§ **DATA UNDER STUDY**
========
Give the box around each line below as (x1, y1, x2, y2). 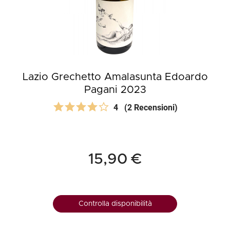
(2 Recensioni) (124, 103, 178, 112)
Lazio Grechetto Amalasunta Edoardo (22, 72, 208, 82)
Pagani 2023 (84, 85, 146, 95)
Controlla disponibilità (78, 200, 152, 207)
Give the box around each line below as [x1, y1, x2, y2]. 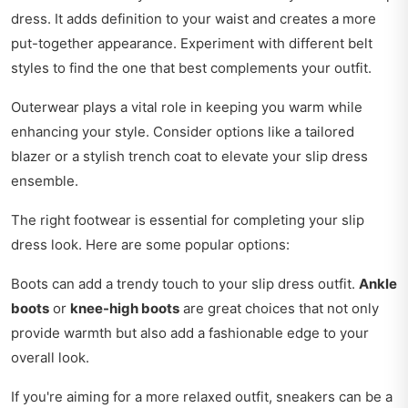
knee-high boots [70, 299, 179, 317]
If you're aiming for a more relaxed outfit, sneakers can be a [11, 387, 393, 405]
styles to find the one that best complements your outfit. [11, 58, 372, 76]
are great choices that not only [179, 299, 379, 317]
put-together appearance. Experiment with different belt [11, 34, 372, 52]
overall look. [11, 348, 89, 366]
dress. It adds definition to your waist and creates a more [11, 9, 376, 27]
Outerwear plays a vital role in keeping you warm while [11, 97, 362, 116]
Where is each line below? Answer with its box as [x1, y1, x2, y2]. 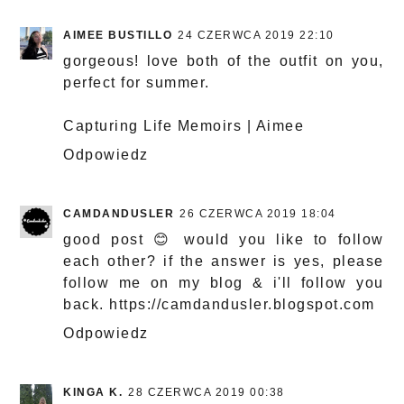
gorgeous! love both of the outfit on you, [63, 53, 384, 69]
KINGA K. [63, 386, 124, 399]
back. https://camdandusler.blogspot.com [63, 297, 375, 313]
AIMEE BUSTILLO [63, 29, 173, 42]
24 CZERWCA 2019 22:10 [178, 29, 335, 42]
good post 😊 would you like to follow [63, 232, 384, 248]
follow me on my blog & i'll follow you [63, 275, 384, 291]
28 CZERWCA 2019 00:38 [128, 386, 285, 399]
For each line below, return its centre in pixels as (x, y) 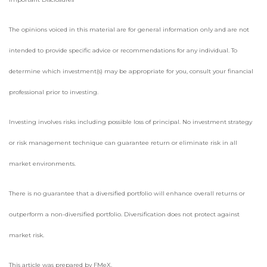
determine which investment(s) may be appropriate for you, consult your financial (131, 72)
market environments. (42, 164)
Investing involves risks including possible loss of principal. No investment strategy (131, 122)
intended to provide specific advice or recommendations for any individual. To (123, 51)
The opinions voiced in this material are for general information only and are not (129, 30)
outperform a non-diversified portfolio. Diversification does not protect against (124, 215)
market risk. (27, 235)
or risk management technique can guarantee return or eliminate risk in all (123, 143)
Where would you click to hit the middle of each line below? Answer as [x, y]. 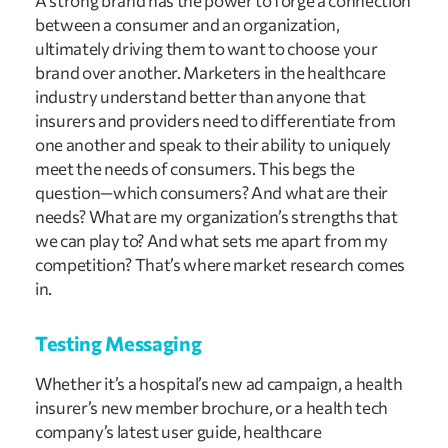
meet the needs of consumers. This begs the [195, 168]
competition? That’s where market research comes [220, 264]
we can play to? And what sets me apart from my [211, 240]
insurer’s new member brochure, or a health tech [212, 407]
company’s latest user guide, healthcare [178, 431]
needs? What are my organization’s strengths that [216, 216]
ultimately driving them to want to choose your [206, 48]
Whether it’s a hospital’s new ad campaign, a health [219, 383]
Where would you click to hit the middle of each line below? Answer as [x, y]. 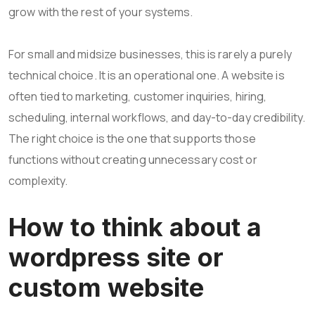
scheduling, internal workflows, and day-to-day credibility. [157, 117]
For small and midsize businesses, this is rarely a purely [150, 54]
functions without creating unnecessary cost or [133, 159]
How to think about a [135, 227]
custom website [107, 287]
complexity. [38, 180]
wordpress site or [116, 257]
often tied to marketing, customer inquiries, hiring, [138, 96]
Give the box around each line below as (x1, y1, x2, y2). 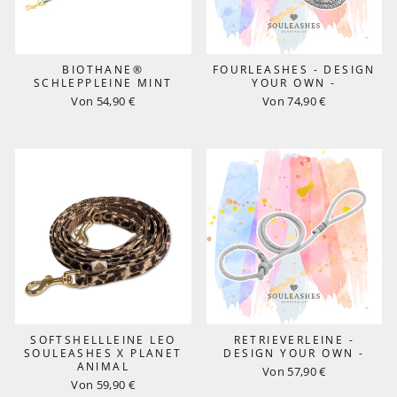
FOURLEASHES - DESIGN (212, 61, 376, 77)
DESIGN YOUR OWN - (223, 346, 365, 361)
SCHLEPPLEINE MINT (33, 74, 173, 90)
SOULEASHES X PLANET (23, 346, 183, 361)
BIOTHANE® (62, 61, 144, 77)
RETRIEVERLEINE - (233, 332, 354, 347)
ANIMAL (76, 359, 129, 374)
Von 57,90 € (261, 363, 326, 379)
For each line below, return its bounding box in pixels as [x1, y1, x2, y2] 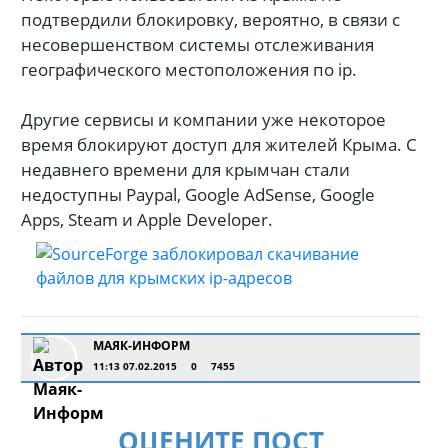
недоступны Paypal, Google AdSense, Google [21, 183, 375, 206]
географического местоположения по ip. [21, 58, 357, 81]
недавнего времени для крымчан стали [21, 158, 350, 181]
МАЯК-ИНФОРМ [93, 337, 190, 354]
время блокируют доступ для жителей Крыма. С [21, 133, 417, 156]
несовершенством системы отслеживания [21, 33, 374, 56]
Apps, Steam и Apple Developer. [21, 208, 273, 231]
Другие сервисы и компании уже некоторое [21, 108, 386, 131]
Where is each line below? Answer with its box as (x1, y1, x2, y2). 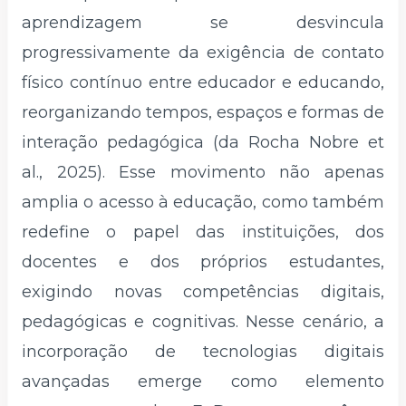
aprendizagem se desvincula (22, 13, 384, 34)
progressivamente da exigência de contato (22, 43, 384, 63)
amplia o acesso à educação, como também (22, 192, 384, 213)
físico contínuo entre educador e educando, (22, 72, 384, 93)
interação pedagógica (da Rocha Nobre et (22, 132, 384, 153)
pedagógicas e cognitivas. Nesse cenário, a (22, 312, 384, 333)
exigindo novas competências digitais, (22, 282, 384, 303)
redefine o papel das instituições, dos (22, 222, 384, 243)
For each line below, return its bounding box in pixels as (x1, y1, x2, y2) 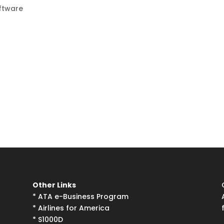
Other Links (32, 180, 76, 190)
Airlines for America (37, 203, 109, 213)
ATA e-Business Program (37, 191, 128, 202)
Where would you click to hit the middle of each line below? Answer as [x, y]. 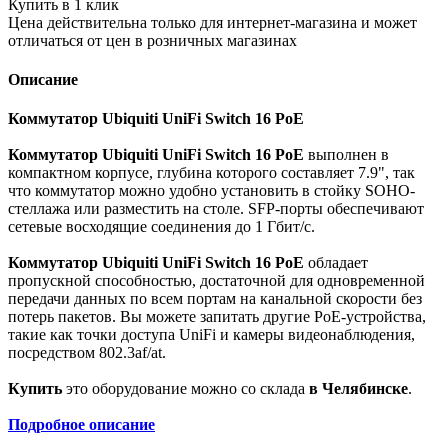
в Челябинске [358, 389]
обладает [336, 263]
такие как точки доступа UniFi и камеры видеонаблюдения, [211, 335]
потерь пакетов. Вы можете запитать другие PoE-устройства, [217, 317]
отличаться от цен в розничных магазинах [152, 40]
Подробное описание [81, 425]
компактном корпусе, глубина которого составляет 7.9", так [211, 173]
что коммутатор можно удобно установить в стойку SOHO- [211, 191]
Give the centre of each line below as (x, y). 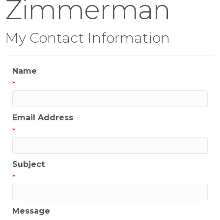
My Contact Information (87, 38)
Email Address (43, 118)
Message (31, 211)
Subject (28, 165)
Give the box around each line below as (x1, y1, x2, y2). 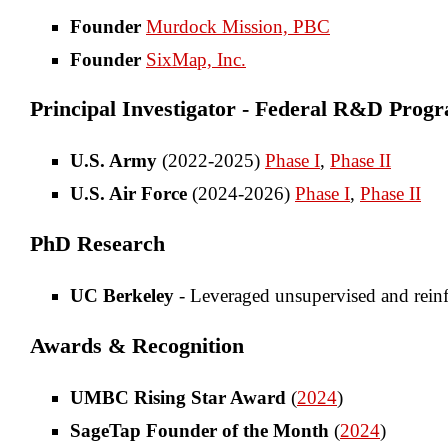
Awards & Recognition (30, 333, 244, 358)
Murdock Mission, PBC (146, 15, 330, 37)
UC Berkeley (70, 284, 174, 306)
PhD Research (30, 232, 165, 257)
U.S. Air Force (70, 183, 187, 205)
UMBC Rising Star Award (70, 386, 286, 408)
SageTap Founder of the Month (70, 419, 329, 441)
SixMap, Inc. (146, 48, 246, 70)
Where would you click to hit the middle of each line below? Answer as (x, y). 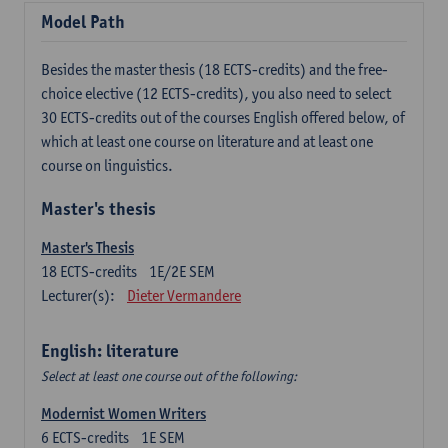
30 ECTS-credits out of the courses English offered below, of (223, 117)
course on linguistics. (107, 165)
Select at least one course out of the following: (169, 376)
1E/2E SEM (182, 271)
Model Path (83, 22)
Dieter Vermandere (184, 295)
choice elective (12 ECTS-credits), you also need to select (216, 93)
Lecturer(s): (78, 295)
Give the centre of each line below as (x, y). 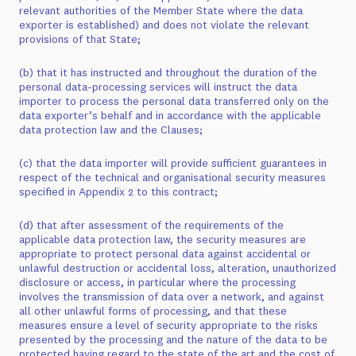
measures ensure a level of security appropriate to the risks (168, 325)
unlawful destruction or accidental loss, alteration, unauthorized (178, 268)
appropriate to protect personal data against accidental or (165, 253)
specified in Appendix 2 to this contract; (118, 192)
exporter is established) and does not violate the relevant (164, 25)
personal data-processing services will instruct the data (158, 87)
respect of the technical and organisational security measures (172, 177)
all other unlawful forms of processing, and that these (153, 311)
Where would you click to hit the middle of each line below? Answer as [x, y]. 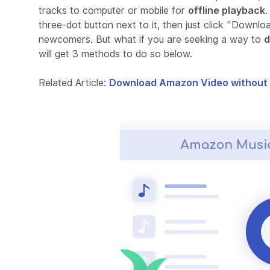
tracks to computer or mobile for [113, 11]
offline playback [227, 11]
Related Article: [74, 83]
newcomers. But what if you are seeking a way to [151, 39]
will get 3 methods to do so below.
========
From the records above, copy exactly the lines starting at the one with "Pagani 2023 (84, 85, 146, 95)" and ending at the one with "24 CZERWCA 2019 22:10 [178, 29, 335, 42]", and no others. Pictures stay out.

§ **OUTPUT FOR THIS EXERCISE**
Pagani 2023 (84, 85, 146, 95)
Controlla disponibilità (78, 200, 152, 207)
Give the box around each line below as [x1, y1, x2, y2]. 
knee-high boots [70, 299, 179, 317]
If you're aiming for a more relaxed outfit, sneakers can be a [11, 387, 393, 405]
styles to find the one that best complements your outfit. [11, 58, 372, 76]
are great choices that not only [179, 299, 379, 317]
put-together appearance. Experiment with different belt [11, 34, 372, 52]
overall look. [11, 348, 89, 366]
dress. It adds definition to your waist and creates a more [11, 9, 376, 27]
Outerwear plays a vital role in keeping you warm while [11, 97, 362, 116]
Where is each line below? Answer with its box as [x1, y1, x2, y2]. 
gorgeous! love both of the outfit on you, [63, 53, 384, 69]
KINGA K. [63, 386, 124, 399]
back. https://camdandusler.blogspot.com [63, 297, 375, 313]
AIMEE BUSTILLO [63, 29, 173, 42]
24 CZERWCA 2019 22:10 [178, 29, 335, 42]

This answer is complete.